- [Exercise requirements]:
Nothing should change. Output the data exactly.

^^^^^^^^

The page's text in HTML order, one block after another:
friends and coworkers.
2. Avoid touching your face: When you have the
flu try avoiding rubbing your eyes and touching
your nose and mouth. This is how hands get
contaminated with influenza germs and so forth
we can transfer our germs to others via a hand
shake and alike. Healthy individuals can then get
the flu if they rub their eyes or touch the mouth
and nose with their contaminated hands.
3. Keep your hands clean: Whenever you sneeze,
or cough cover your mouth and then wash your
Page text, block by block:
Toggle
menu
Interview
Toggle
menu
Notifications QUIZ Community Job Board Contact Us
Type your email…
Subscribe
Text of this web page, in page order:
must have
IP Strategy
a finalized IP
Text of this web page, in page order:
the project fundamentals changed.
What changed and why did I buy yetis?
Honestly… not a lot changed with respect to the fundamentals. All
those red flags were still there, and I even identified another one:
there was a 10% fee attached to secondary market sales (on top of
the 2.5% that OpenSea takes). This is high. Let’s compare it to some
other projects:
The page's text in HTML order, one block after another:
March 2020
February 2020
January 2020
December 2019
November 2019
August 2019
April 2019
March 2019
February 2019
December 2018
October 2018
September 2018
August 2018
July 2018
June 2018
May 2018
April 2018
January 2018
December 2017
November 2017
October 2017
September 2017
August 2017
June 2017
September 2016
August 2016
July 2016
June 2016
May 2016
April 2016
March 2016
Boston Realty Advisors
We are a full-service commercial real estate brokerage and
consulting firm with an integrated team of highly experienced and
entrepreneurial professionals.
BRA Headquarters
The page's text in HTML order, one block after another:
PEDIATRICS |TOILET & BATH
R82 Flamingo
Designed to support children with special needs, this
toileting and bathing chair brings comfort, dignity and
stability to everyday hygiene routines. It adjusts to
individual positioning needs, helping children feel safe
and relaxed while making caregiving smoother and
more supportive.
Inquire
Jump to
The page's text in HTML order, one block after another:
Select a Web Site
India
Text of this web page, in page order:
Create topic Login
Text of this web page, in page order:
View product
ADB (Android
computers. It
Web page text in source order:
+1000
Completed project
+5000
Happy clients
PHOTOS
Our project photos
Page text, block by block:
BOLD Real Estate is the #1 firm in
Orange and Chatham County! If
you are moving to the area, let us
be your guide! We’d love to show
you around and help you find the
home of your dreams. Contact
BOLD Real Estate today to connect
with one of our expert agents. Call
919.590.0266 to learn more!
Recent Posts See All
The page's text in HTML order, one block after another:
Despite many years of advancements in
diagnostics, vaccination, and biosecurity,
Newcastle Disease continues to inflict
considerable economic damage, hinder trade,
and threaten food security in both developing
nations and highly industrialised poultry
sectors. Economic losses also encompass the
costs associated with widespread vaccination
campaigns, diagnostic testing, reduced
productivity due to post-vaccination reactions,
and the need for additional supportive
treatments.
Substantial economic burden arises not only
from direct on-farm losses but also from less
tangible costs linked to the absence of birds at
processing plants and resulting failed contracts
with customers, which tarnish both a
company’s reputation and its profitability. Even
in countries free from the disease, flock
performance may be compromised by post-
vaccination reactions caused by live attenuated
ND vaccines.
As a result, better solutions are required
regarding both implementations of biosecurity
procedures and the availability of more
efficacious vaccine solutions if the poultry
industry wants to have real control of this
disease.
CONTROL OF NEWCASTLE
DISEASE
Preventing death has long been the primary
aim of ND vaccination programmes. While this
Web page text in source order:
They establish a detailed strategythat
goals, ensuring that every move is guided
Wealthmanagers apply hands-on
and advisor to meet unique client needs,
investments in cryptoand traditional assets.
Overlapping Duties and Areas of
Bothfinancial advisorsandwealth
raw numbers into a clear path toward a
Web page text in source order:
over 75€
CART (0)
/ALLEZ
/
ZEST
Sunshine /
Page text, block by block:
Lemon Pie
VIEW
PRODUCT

^^^^^^^^

- [Written response]:
The page's text in HTML order, one block after another:
friends and coworkers.
2. Avoid touching your face: When you have the
flu try avoiding rubbing your eyes and touching
your nose and mouth. This is how hands get
contaminated with influenza germs and so forth
we can transfer our germs to others via a hand
shake and alike. Healthy individuals can then get
the flu if they rub their eyes or touch the mouth
and nose with their contaminated hands.
3. Keep your hands clean: Whenever you sneeze,
or cough cover your mouth and then wash your
Page text, block by block:
Toggle
menu
Interview
Toggle
menu
Notifications QUIZ Community Job Board Contact Us
Type your email…
Subscribe
Text of this web page, in page order:
must have
IP Strategy
a finalized IP
Text of this web page, in page order:
the project fundamentals changed.
What changed and why did I buy yetis?
Honestly… not a lot changed with respect to the fundamentals. All
those red flags were still there, and I even identified another one:
there was a 10% fee attached to secondary market sales (on top of
the 2.5% that OpenSea takes). This is high. Let’s compare it to some
other projects:
The page's text in HTML order, one block after another:
March 2020
February 2020
January 2020
December 2019
November 2019
August 2019
April 2019
March 2019
February 2019
December 2018
October 2018
September 2018
August 2018
July 2018
June 2018
May 2018
April 2018
January 2018
December 2017
November 2017
October 2017
September 2017
August 2017
June 2017
September 2016
August 2016
July 2016
June 2016
May 2016
April 2016
March 2016
Boston Realty Advisors
We are a full-service commercial real estate brokerage and
consulting firm with an integrated team of highly experienced and
entrepreneurial professionals.
BRA Headquarters
The page's text in HTML order, one block after another:
PEDIATRICS |TOILET & BATH
R82 Flamingo
Designed to support children with special needs, this
toileting and bathing chair brings comfort, dignity and
stability to everyday hygiene routines. It adjusts to
individual positioning needs, helping children feel safe
and relaxed while making caregiving smoother and
more supportive.
Inquire
Jump to
The page's text in HTML order, one block after another:
Select a Web Site
India
Text of this web page, in page order:
Create topic Login
Text of this web page, in page order:
View product
ADB (Android
computers. It
Web page text in source order:
+1000
Completed project
+5000
Happy clients
PHOTOS
Our project photos
Page text, block by block:
BOLD Real Estate is the #1 firm in
Orange and Chatham County! If
you are moving to the area, let us
be your guide! We’d love to show
you around and help you find the
home of your dreams. Contact
BOLD Real Estate today to connect
with one of our expert agents. Call
919.590.0266 to learn more!
Recent Posts See All
The page's text in HTML order, one block after another:
Despite many years of advancements in
diagnostics, vaccination, and biosecurity,
Newcastle Disease continues to inflict
considerable economic damage, hinder trade,
and threaten food security in both developing
nations and highly industrialised poultry
sectors. Economic losses also encompass the
costs associated with widespread vaccination
campaigns, diagnostic testing, reduced
productivity due to post-vaccination reactions,
and the need for additional supportive
treatments.
Substantial economic burden arises not only
from direct on-farm losses but also from less
tangible costs linked to the absence of birds at
processing plants and resulting failed contracts
with customers, which tarnish both a
company’s reputation and its profitability. Even
in countries free from the disease, flock
performance may be compromised by post-
vaccination reactions caused by live attenuated
ND vaccines.
As a result, better solutions are required
regarding both implementations of biosecurity
procedures and the availability of more
efficacious vaccine solutions if the poultry
industry wants to have real control of this
disease.
CONTROL OF NEWCASTLE
DISEASE
Preventing death has long been the primary
aim of ND vaccination programmes. While this
Web page text in source order:
They establish a detailed strategythat
goals, ensuring that every move is guided
Wealthmanagers apply hands-on
and advisor to meet unique client needs,
investments in cryptoand traditional assets.
Overlapping Duties and Areas of
Bothfinancial advisorsandwealth
raw numbers into a clear path toward a
Web page text in source order:
over 75€
CART (0)
/ALLEZ
/
ZEST
Sunshine /
Page text, block by block:
Lemon Pie
VIEW
PRODUCT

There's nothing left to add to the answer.